Manhattans it counsels to me!
Just think of all the lost revenue from reducing DUIs. We can't have that.
It will be interesting if deaths from other causes go down during this lockdown. I don't think it will be significant. The highways, for example, still seem to be pretty busy.
Not in CA. It is like weekend traffic today.
>>so you can drink that White Claw guilt-free
not if anyone else knows you drink White Claw
"It gluten free!"
I'm not really sure how having an infected person deliver your food is great for quarantine. Are delivery drives uniquely immune to disease?
I'm not seeing where anyone is suggesting repealing age requirements on alcohol. Didn't they just raise the legal age of smoking not that long ago?
I agree that it's a bit silly that these laws exist, but the reason for getting rid of them being some pandemic seems just as silly.
Not only that, but they've inadvertently acquiesced to the idea that pointless regulations actually harm some of the most vulnerable—in this case, small business owners, decimated by a national emergency.
Those small business owners were decimated by the government, on purpose. Throwing them a bone this small seems...laughable. Let us not pretend that this is a serious lessening of the regulations that serve to crush small business.
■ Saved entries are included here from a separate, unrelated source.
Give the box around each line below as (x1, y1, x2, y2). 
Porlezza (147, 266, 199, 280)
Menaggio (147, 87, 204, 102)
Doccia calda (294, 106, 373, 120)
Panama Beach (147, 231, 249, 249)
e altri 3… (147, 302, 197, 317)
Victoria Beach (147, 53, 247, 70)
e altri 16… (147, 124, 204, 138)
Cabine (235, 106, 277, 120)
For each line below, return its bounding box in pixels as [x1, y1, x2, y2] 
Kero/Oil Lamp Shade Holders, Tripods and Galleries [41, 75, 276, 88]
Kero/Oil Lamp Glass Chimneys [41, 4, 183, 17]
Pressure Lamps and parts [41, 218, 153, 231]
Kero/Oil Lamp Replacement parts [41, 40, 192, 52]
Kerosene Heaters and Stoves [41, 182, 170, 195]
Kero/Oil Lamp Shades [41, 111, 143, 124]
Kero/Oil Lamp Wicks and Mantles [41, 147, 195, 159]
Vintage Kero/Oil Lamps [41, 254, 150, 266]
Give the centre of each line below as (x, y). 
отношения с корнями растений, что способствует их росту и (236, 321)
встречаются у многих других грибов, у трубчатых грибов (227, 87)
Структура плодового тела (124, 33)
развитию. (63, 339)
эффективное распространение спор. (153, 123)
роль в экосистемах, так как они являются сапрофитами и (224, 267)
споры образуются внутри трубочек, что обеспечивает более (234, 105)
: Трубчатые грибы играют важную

Alcohol sales during previously limited times aren't going to make up the difference of government lock-downs or public panic let alone both.
Then again, is a drunk person going to notice the twenty dollar fee (hyperbole) tacked onto the price of their six-pack for delivery? Will they even care?
Consider how many people those poor junk food jockeys have come into contact with before they darken your door. What part about isolation don't/won't people understand?
Besides, any respectable home should have boxes of frozen White Castles ready at hand.
does the cocktail delivery come with hors d'oeuvres, say fruit sushi?
Now I'm picturing a skuzzy delivery guy opening a pizza-type box to reveal sparsely arranged crostini with salmon and capers. It's just funny
It's important to remember that all these estimates of additional income come at someone else's unseen expense. People only have so much money, and if they spend more on earlier cocktails, they'll spend less elsewhere.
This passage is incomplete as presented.